Identify the data sources that need to be scanned to find the required customers that match the eligibility criteria. Add these data sources as resources in Catalog Administrator to extract metadata from these resources.
Alex identifies the databases in the enterprise that include the customer details.
Lack of consistency and context in the column names that makes it difficult to find and analyze source columns with similar data.
In Catalog Administrator, enable Data Discovery and Run Similarity Profile options for the selected resources. The profiling scanner and Informatica Similarity Discovery resource identifies the similar columns in the resources. The similar columns are identified based on column names, column data patterns, and unique values. Enterprise Data Catalog displays the similar columns for the data assets.
Alex uses similar columns to identify the columns that contain similar data across all the data sources, identify data that can be joined, and duplicate data that can be removed.
For example, Alex finds out from an existing bank report that both the organizations store the Social Security Number on all records that have customer information. Based on this information, he infers that if the tables contain a column with SSN information then the customer details might be present in the tables. To verify, Alex searches for an SSN column in the Catalog, Enterprise Data Catalog lists the searched column along with other columns from all the data sources that are similar to the searched column. Based on the search results, Alex and his team identify data that can be joined and duplicate data that can be removed.

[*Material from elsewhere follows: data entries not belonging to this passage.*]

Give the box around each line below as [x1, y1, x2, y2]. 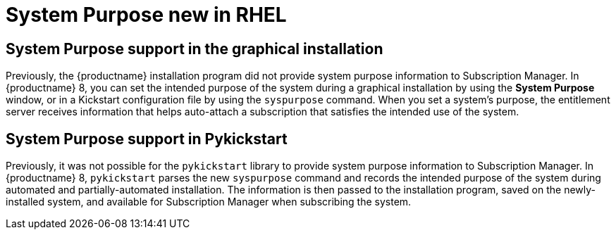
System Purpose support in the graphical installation [6, 39, 383, 58]
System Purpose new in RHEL [6, 3, 287, 27]
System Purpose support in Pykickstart [6, 129, 288, 148]
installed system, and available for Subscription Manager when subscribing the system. [6, 196, 412, 208]
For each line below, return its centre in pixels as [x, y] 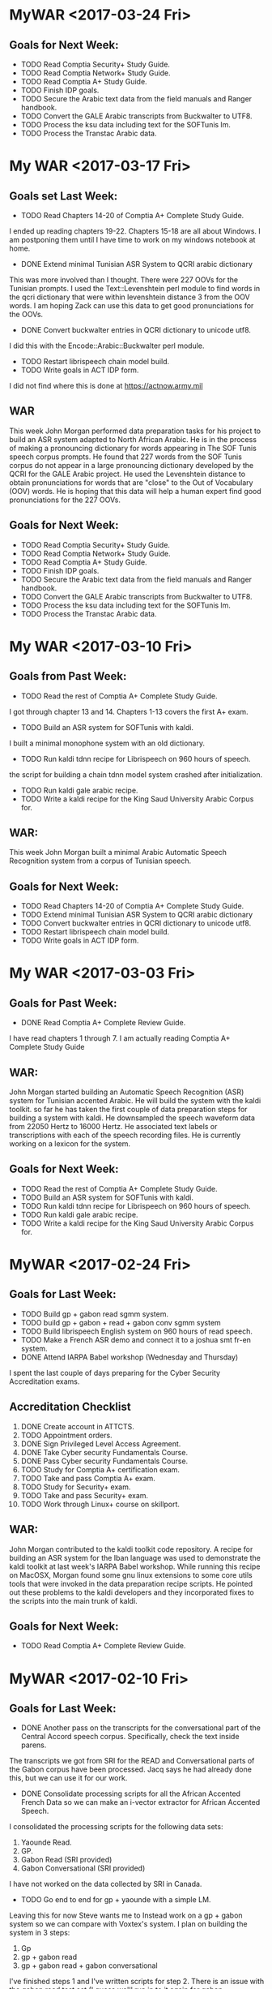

Identify the lineage for each data asset, the other assets that are related to a particular asset, and the impact that joining or deleting a specific data asset might cause for the other related data assets.
In Enterprise Data Catalog, view the lineage, impact summary, and relationship view for identified assets.
Alex and his team can view the lineage, impact summary, and related asset details to identify the impact before updating or deleting a specific asset.
Classify customers based on the regions and make searches faster.
In Catalog Administrator, create data domains and data domain groups to find a list of columns with customer details specific to a region.
Alex performs the following steps to define data domains and data domain groups to classify customers based on the regions:
  1. 1. Creates a data domain called customer_details.
  2. 2. Assigns the data domain to one of the columns that contain the SSN in Enterprise Data Catalog.
  3. 3. Creates ZIP_code_<area> data domain.
  4. In Informatica Analyst or Informatica Developer, Alex specifies a rule to replace the <area> parameter in the data domain with the branch locations of the financial institutions. Enterprise Data Catalog uses the rule to match a column pattern with the ZIP code for a specific branch.
    Note: A rule is business logic that defines conditions applied to data when you run a profile. You can add a rule to the profile to cleanse, modify, or validate the data in the profile.
  5. 4. Creates four data domain groups based on the regions called Northeast, South, Midwest, and West, and includes the data domains in the respective data domain group.
  6. For example, the data domain that corresponds to the ZIP_code_LosAngeles ZIP Code is included in the West data domain group.
  7. 5. Alex performs a search in Enterprise Data Catalog for customer_details. Enterprise Data Catalog lists all the columns that include SSN details of the customers and also shows the data domains ( ZIP_code_<area>) and the data domain groups associated with the column.
Alex can also search based on the defined data domain groups to find a list of columns with customer details specific to a region.